The following resolutions came from several states including Illinois and reflect different aspects of the health care debate of past several months.  

Health 152

  •  We oppose compulsory national health insurance, including laws requiring all individuals or employers to purchase health insurance, and a national health plan in any form.
  • Any national health plan and or compulsory national health insurance for U.S. citizens will also be required of members (current and retired) of Congress, the President, past Presidents, their family members, and all federal employees with the exemption of active duty, retired, and disabled military personnel.
  • Health care policy should embrace the following principles:  Reduce health care spending through the use of coordinated care, electronic records, provide incentives for results (not procedures) and preventative care, responsibly reduce hospital stays, and allow payments to medical professionals for their service through telecommunications and email.
  • We support allowing insurance companies to sell and individuals to purchase health plans across state lines to create competitive prices.
  • We oppose taxpayer funded healthcare for illegal immigrants.
  • We oppose increasing Medicaid eligibility, in an effort to have national health care reform, that would result in increased cost shifting to the states.
  • We oppose reducing Medicare funding to help support another national health care program, and
  • We oppose the taxing of employees on their health insurance benefits.

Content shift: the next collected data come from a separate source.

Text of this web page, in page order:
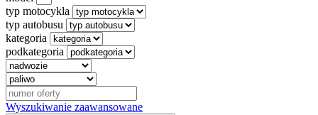
typ motocykla
typ autobusu
kategoria
podkategoria
Wyszukiwanie zaawansowane
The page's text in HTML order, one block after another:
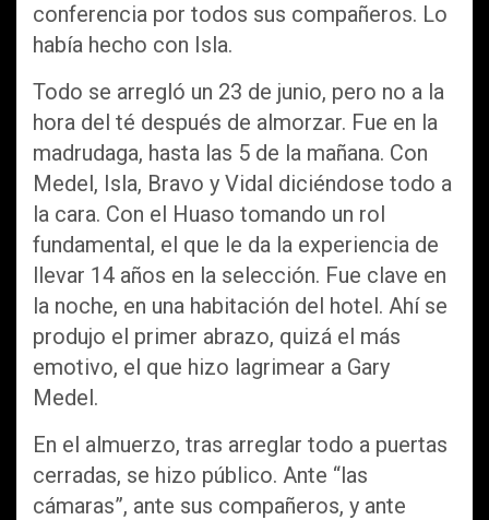
conferencia por todos sus compañeros. Lo
había hecho con Isla.
Todo se arregló un 23 de junio, pero no a la
hora del té después de almorzar. Fue en la
madrudaga, hasta las 5 de la mañana. Con
Medel, Isla, Bravo y Vidal diciéndose todo a
la cara. Con el Huaso tomando un rol
fundamental, el que le da la experiencia de
llevar 14 años en la selección. Fue clave en
la noche, en una habitación del hotel. Ahí se
produjo el primer abrazo, quizá el más
emotivo, el que hizo lagrimear a Gary
Medel.
En el almuerzo, tras arreglar todo a puertas
cerradas, se hizo público. Ante “las
cámaras”, ante sus compañeros, y ante
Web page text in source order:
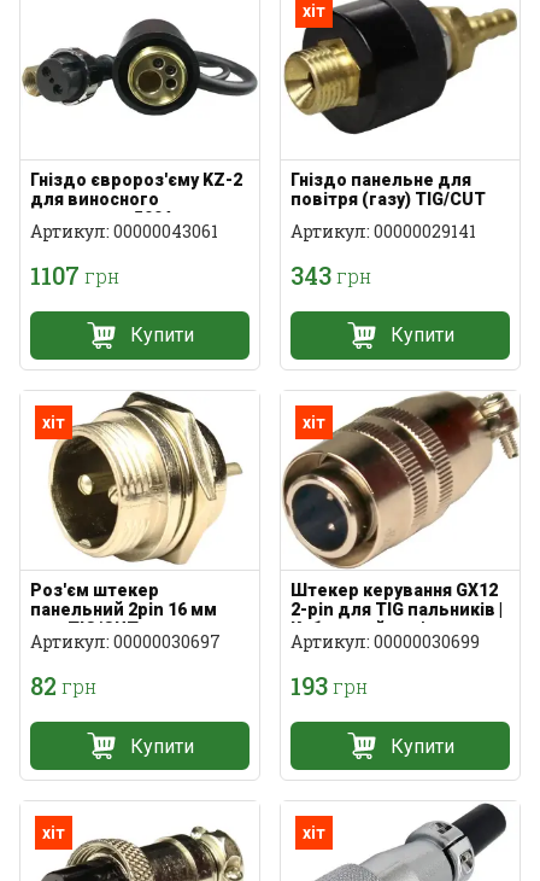
Гніздо євророз'єму KZ-2
для виносного
подаючого 500А
Артикул: 00000043061
1107 грн
Купити
хіт
Гніздо панельне для
повітря (газу) TIG/CUT
Артикул: 00000029141
343грн
Купити
хіт
Роз'єм штекер
панельний 2pin 16 мм
для TIG/CUT
Артикул: 00000030697
82 грн
Купити
хіт
Штекер керування GX12
2-pin для TIG пальників |
Кабельний роз'єм
Артикул: 00000030699
193грн
Купити
хіт хіт
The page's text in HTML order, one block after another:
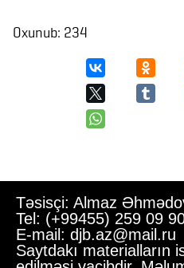
Oxunub: 234
Təsisçi: Almaz
Tel: (+99455) 259 09
E-mail: djb.az@mail.ru
Saytdakı materialların
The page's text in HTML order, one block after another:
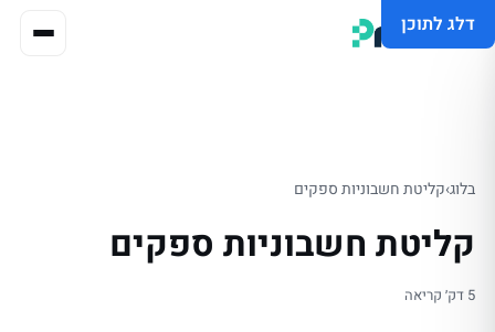
דלג לתוכן
בלוג›קליטת חשבוניות ספקים
קליטת חשבוניות ספקים
5 דק׳ קריאה
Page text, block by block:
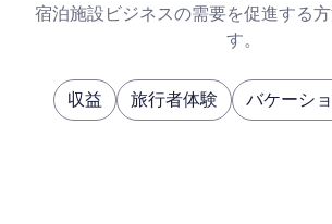
宿泊施設ビジネスの需要を促進する
す。
収益 旅行者体験 バケーシ
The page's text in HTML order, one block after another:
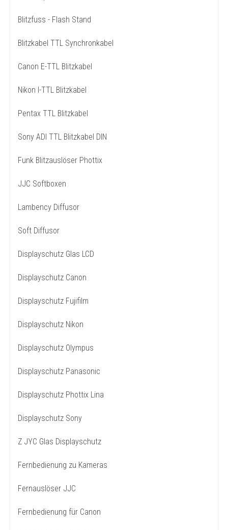
Blitzfuss - Flash Stand
Blitzkabel TTL Synchronkabel
Canon E-TTL Blitzkabel
Nikon I-TTL Blitzkabel
Pentax TTL Blitzkabel
Sony ADI TTL Blitzkabel DIN
Funk Blitzauslöser Phottix
JJC Softboxen
Lambency Diffusor
Soft Diffusor
Displayschutz Glas LCD
Displayschutz Canon
Displayschutz Fujifilm
Displayschutz Nikon
Displayschutz Olympus
Displayschutz Panasonic
Displayschutz Phottix Lina
Displayschutz Sony
Z JYC Glas Displayschutz
Fernbedienung zu Kameras
Fernauslöser JJC
Fernbedienung für Canon
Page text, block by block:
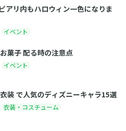
アリ内もハロウィン一色になりま
イベント
菓子 配る時の注意点
イベント
装 で人気のディズニーキャラ15選
衣装・コスチューム
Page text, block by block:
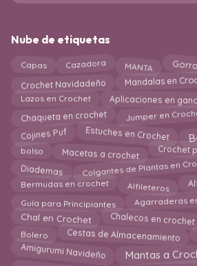
Nube de etiquetas
Capas Cazadora MANTA
Crochet Navidadeño Mandalas en
Lazos en Crochet Aplicaciones en
Chaqueta en crochet Jumper en
Cojines Puf Estuches en Crochet
bolso Macetas a crochet Crochet
Diademas Colgantes de Plantas en
Bermudas en crochet Alfileteros
Guía para Principiantes Agarraderas
Chal en Crochet Chalecos en crochet
Bolero Cestas de Almacenamiento
Amigurumi Navideño Mantas a
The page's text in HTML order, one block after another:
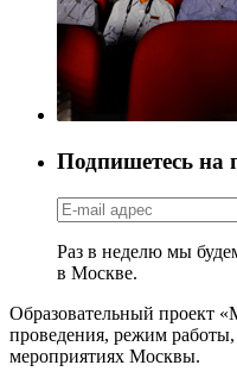
Подпишетесь на
Раз в неделю мы
в Москве.
Образовательный проект
проведения, режим
мероприятиях Москвы.
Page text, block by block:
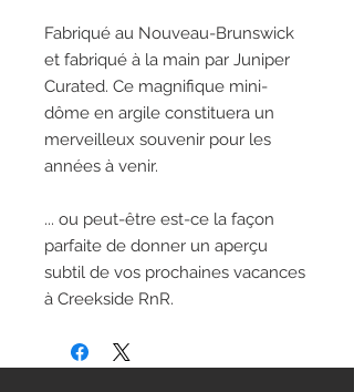
Fabriqué au Nouveau-Brunswick
et fabriqué à la main par Juniper
Curated. Ce magnifique mini-
dôme en argile constituera un
merveilleux souvenir pour les
années à venir.
... ou peut-être est-ce la façon
parfaite de donner un aperçu
subtil de vos prochaines vacances
à Creekside RnR.
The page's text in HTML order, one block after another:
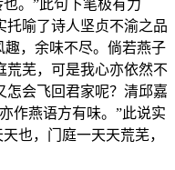
。”此句下笔极有力
托喻了诗人坚贞不渝之品
趣，余味不尽。倘若燕子
荒芜，可是我心亦依然不
怎会飞回君家呢？清邱嘉
作燕语方有味。”此说实
也，门庭一天天荒芜，
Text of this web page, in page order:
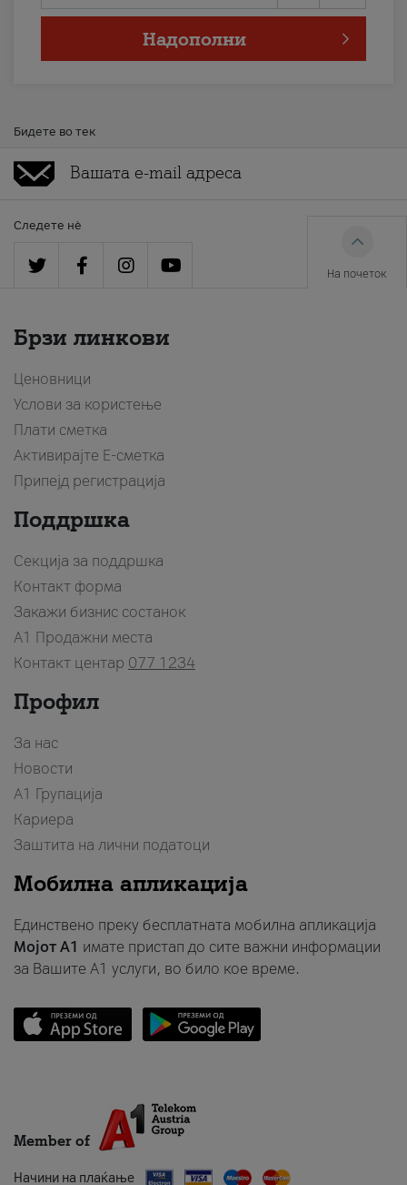
Надополни
Бидете во тек
Следете нè
На почеток
Брзи линкови
Ценовници
Услови за користење
Плати сметка
Активирајте Е-сметка
Припејд регистрација
Поддршка
Секција за поддршка
Контакт форма
Закажи бизнис состанок
A1 Продажни места
Контакт центар 077 1234
Профил
За нас
Новости
А1 Групација
Кариера
Заштита на лични податоци
Мобилна апликација
Единствено преку бесплатната мобилна апликација
Мојот A1 имате пристап до сите важни информации
за Вашите A1 услуги, во било кое време.
Member of
Начини на плаќање
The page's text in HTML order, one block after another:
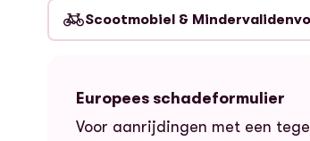
Scootmobiel &
Europees schadeformulier
Voor aanrijdingen met een
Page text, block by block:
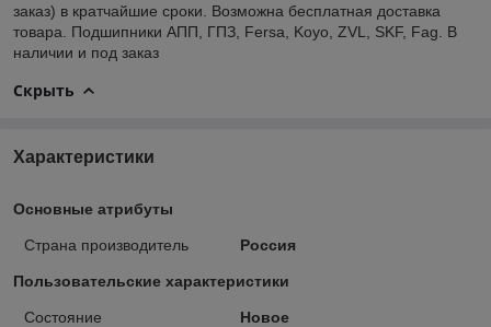
заказ) в кратчайшие сроки. Возможна бесплатная доставка
товара. Подшипники АПП, ГПЗ, Fersa, Koyo, ZVL, SKF, Fag. В
наличии и под заказ
Скрыть
Характеристики
Основные атрибуты
Страна производитель Россия
Пользовательские характеристики
Состояние
Новое
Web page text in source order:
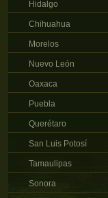
Hidalgo
Chihuahua
Morelos
Nuevo León
Oaxaca
Puebla
Querétaro
San Luis Potosí
Tamaulipas
Sonora
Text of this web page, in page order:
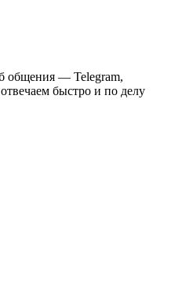
общения — Telegram,
быстро и по делу
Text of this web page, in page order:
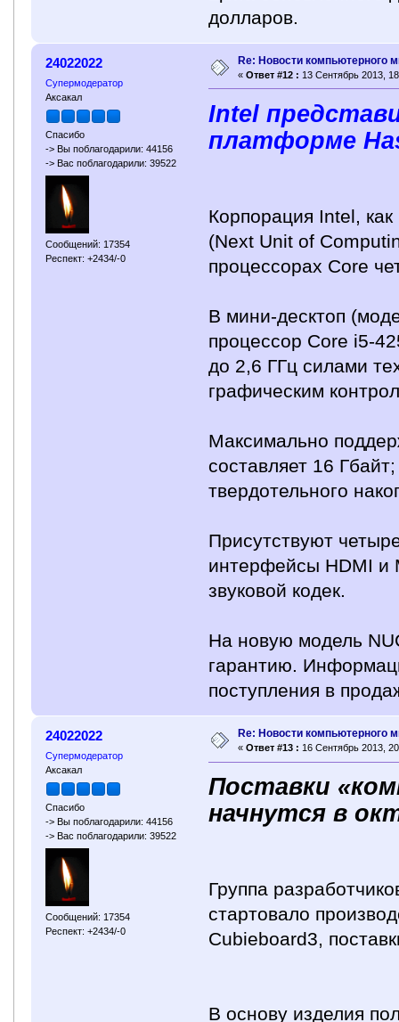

Because of the lack of Republican support for either the House or Senate health care bills, Congressional leaders have disposed of the usual conference committee process.   For the past week, Democratic congressional leaders and President Obama have been negotiating the final health care bill in private.

Out of those negotiations, it has been reported that leaders and the White House have agreed how to treat the proposed excise tax on so-called Cadillac health insurance plans.  

In the Senate bill, any taxpayer with group policy premiums of more than $8,500 for an individual or $23,000 for a family will be subject to the 40 percent excise tax. 

The Wall Street Journal reported this weekend that unions’ five-year exemption from the tax on expensive healthcare insurance plans is drawing both criticism and concern over how to pay the $60 billion price tag over the next decade.    Workers covered in private sector contracts and unionized state and local government workers would not pay the tax until 2018.

All others with “Cadillac” plans would pay beginning in 2013.

According to the AFL-CIO, the earlier version of the tax passed by the Senate Dec. 24 would have affected 19% of workers with employer-provided health coverage in 2013, or about 31 million people. Of the 31 million, about 40% are union members, the AFL-CIO said.   Government analysts assumed that most employers affected by the tax would change to less-expensive plans to avoid it. The reprieve deal would remove that pressure on employers, allowing union members to keep existing benefits for longer.  “Democrats are placing the interests of their narrow political base over the interests of every other American,” said Rep. Tom Price (R., Ga.). “Real reform wouldn’t treat people better simply because they have a union card in their wallet. Union members and bureaucrats should pay the same taxes as the rest of us.”

Beyond that, we don’t know what’s in the final bill.   But staff from the three House committees that wrote the House bill have put together an excellent 11-page side-by-side comparison of the Senate and House bills.

Many news reports show that leaders hope to send provisions of the new bill to the Congressional Budget Office for review by the end of this week.